Миша вскочил с кровати:
— Мама, который час?
— Пять. Поспи еще, успеешь.
Мама двигалась по комнате, собирая завтрак.
— Нет, надо вставать. — Миша быстро одевался.— Нужно еще за ребятами зайти. Наверно, спят.
— Только поешь сначала, — сказала мама.
— Сейчас.
Миша наспех умылся и теперь собирал свой вещевой мешок.
— Мама, — отчаянно закричал он, — где же ложка?
— Там, где ты ее положил.
— Да нет ее! — Миша торопливо рылся в мешке. Ara, вот она.
— Никто не трогал твоего мешка. — Мама зевнула и зябко передернула плечами. — И не копайся там, ты все перевернешь. Пей чай, я сама одеяло скатаю.
— Нет, нет, ты не знаешь как.— Миша скатал одеяло и привязал его к мешку, на котом ром болтались уже кружка и котелок. — Вот как надо!
— Хорошо… Делай сам. Только не потеряй там ничего и, пожалуйста, далеко не плавай.
— Сам знаю. — Миша, обжигаясь, прихлебывал чай на краю стола с откинутой скатертью. — Ты меня все маленьким считаешь, и напрасно… Вот вернусь из лагеря, обязательно эту штуку сломаю. — Он показал на сложенную в углу печь. — Скоро паровое отопление пустят. Знаешь, как тепло будет!
— Когда пустят, тогда и сломаем,— ответила мама.
С мешком за плечами Миша выбежал из квартиры. В дверях он столкнулся с шедшим к нему Генкой. Генка тоже был в походной форме. Миша послал его во двор собрать остальных ребят, а сам поднялся к Славе. Как и следовало ожидать, Слава еще не проснулся.
— Так и знал! — рассердился Миша.— Сколько можно спать?
— Ведь мы договорились, что ты за мной зайдешь,— оправдывался Слава, потягиваясь и протирая глаза.
— Нужно на себя надеяться. Одевайся быстрей!
Из спальни вышел Константин Алексеевич, Славин отец. Его большой живот спускался на ремешок, поддерживавший брюки. Низкий ворот вышитой рубашки открывал мощную грудь, заросшую рыжими волосами. И без того маленькие глазки теперь, со сна, казались совсем узенькими щелочками на полном, добродушном лице.
— Ну, пионеры, — зевая, произнес Константин Алексеевич, — в поход? — Он протянул Мише руку: — Здравствуйте! С утра подчиненных пробираете! Муштруйте их, муштруйте!
— Здравствуйте, — ответил Миша. — Мы просто так разговаривали.
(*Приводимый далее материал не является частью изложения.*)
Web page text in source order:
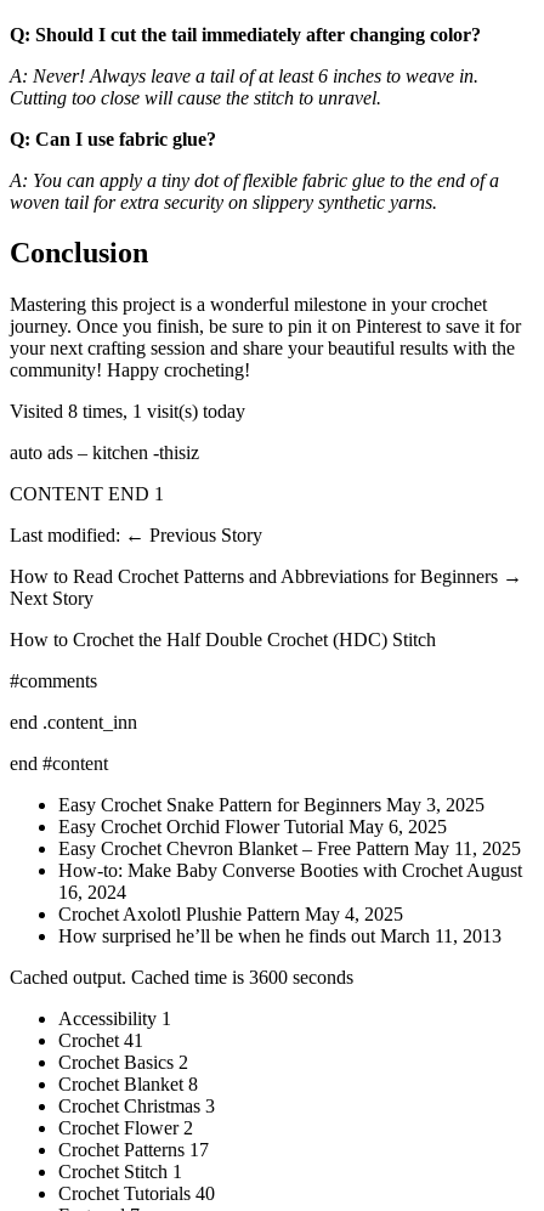
Q: Should I cut the tail immediately after changing color?
A: Never! Always leave a tail of at least 6 inches to weave in.
Cutting too close will cause the stitch to unravel.
Q: Can I use fabric glue?
A: You can apply a tiny dot of flexible fabric glue to the end of a
woven tail for extra security on slippery synthetic yarns.
Conclusion
Mastering this project is a wonderful milestone in your crochet
journey. Once you finish, be sure to pin it on Pinterest to save it for
your next crafting session and share your beautiful results with the
community! Happy crocheting!
Visited 8 times, 1 visit(s) today
auto ads – kitchen -thisiz
CONTENT END 1
Last modified: ← Previous Story
How to Read Crochet Patterns and Abbreviations for Beginners →
Next Story
How to Crochet the Half Double Crochet (HDC) Stitch
#comments
end .content_inn
end #content
Easy Crochet Snake Pattern for Beginners May 3, 2025
Easy Crochet Orchid Flower Tutorial May 6, 2025
Easy Crochet Chevron Blanket – Free Pattern May 11, 2025
How-to: Make Baby Converse Booties with Crochet August
16, 2024
Crochet Axolotl Plushie Pattern May 4, 2025
How surprised he’ll be when he finds out March 11, 2013
Cached output. Cached time is 3600 seconds
Accessibility 1
Crochet 41
Crochet Basics 2
Crochet Blanket 8
Crochet Christmas 3
Crochet Flower 2
Crochet Patterns 17
Crochet Stitch 1
Crochet Tutorials 40
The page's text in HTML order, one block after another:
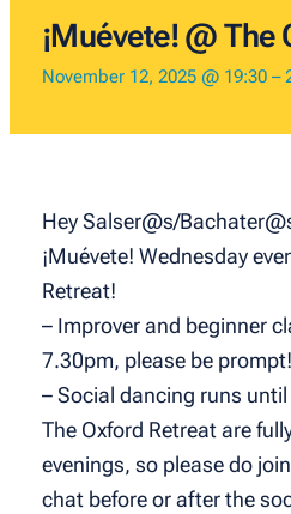
¡Muévete! @ The
November 12, 2025 @ 19:30–
Hey Salser@s/
¡Muévete! Wednesday
Retreat!
– Improver and beginner
7.30pm, please be prompt!
– Social dancing runs
The Oxford Retreat are
evenings, so please do
chat before or after the
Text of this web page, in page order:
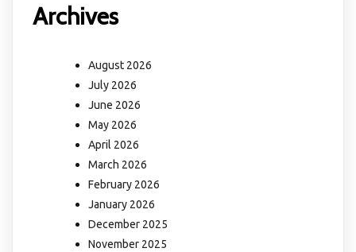
Archives
August 2026
July 2026
June 2026
May 2026
April 2026
March 2026
February 2026
January 2026
December 2025
November 2025
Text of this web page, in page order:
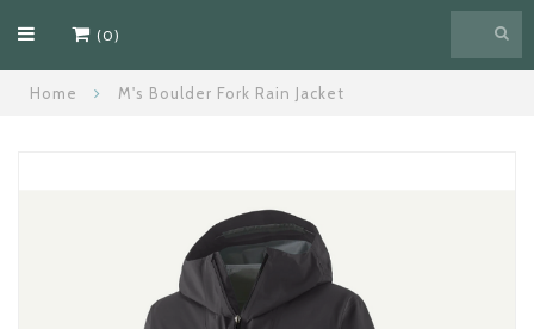
(0)
Home M's Boulder Fork Rain Jacket
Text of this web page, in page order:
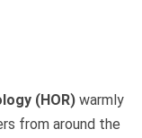
(HOR) warmly
from around the
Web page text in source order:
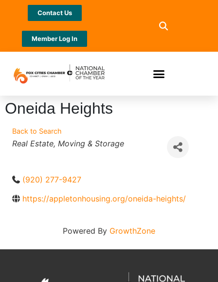
Contact Us
Member Log In
Oneida Heights
Back to Search
Categories
Real Estate Moving & Storage
(920) 277-9427
https://appletonhousing.org/oneida-heights/
Powered By GrowthZone
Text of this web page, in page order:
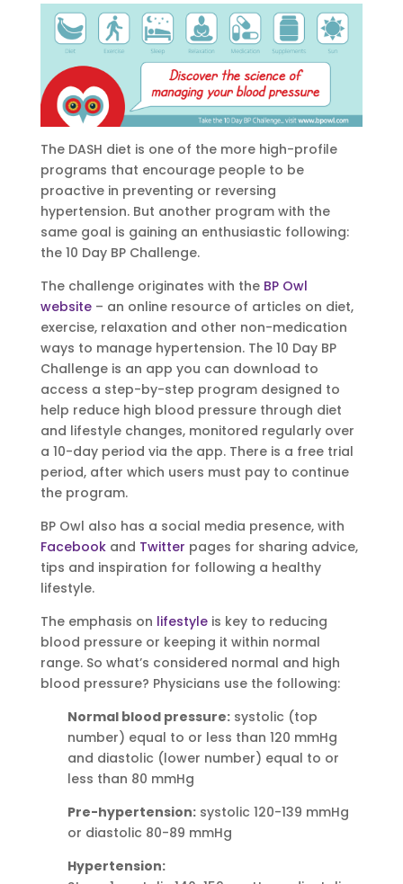
The DASH diet is one of the more high-profile
programs that encourage people to be
proactive in preventing or reversing
hypertension. But another program with the
same goal is gaining an enthusiastic following:
the 10 Day BP Challenge.
The challenge originates with the BP Owl
website– an online resource of articles on diet,
exercise, relaxation and other non-medication
ways to manage hypertension. The 10 Day BP
Challenge is an app you can download to
access a step-by-step program designed to
help reduce high blood pressure through diet
and lifestyle changes, monitored regularly over
a 10-day period via the app. There is a free trial
period, after which users must pay to continue
the program.
BP Owl also has a social media presence, with
Facebookand Twitter pages for sharing advice,
tips and inspiration for following a healthy
lifestyle.
The emphasis on lifestyleis key to reducing
blood pressure or keeping it within normal
range. So what’s considered normal and high
blood pressure? Physicians use the following:
Normal blood pressure:systolic (top
number) equal to or less than 120 mmHg
and diastolic (lower number) equal to or
less than 80 mmHg
Pre-hypertension:systolic 120-139 mmHg
or diastolic 80-89 mmHg
Hypertension:
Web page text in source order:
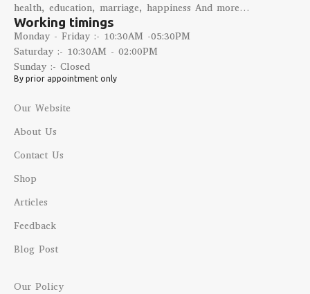
health, education, marriage, happiness And more…
Working timings
Monday - Friday :- 10:30AM -05:30PM
Saturday :- 10:30AM - 02:00PM
Sunday :- Closed
By prior appointment only
Our Website
About Us
Contact Us
Shop
Articles
Feedback
Blog Post
Our Policy
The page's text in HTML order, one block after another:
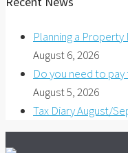
Planning a Property
August 6, 2026
Do you need to
August 5, 2026
Tax Diary August/
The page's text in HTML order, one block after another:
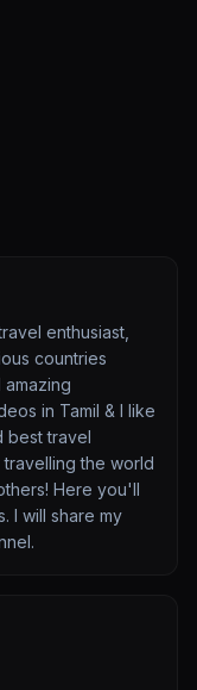
enthusiast,
countries
in Tamil & I like
best travel
the world
Here you'll
I will share my

Он всегда почему-то смущался, встречаясь с Константином Алексеевичем. Мише казалось, что тот в душе посмеивается над ними и вообще над ребятами. К тому же технический директор фабрики — «спец», как говорила Агриппина Тихоновна.
— Ну-ну, разговаривайте.
Шлепая туфлями, Константин Алексеевич вышел в кухню. Вскоре оттуда послышалось шипенье примуса.
«Чай затевают! — тоскливо подумал Миша. — Опоздаем мы из-за этого Славки!»
— Костя! — донесся из спальни голос Аллы Сергеевны. — Костя!
— Папа в кухне, — громко ответил Слава.
— Слава! Слава!
— Что?
— Скажи папе, чтобы котлеты завернул в вощеную бумагу.
— Хорошо, — ответил Слава, продолжая зашнуровывать ботинки.
— Не «хорошо», а иди сейчас скажи ему!
Слава промолчал.
— Кто к тебе пришел? — снова раздался голос Аллы Сергеевны.
— Миша.
— Миша? Здравствуйте, Миша!
— Здравствуйте! — громко ответил Миша.
— Мишенька, голубчик, — заговорила Алла Сергеевна, не вставая с кровати, — я вас очень прошу: не позволяйте Славе купаться. Ему врачи категорически запретили.
Слава покраснел и отчаянно затеребил шнурки ботинок.
— Хорошо, — улыбнулся Миша.
— И вообще, — продолжала Алла Сергеевна, — посмотрите за ним. Без вас я бы не пустила его. Вы рассудительный мальчик, и он вас послушает.
— Хорошо, я посмотрю за ним, — ответил Миша и скорчил Славе рожу.
В комнату с чайником и проволочной подставкой в руках вошел Константин Алексеевич.
— Ну, путешественники, — сказал он, ставя чайник на стол, — пейте чай.
— Спасибо, — ответил Миша, — я уже позавтракал.
— Костя, — снова раздался из спальни голос Аллы Сергеевны, — что ты там возишься? Разбуди Дашу!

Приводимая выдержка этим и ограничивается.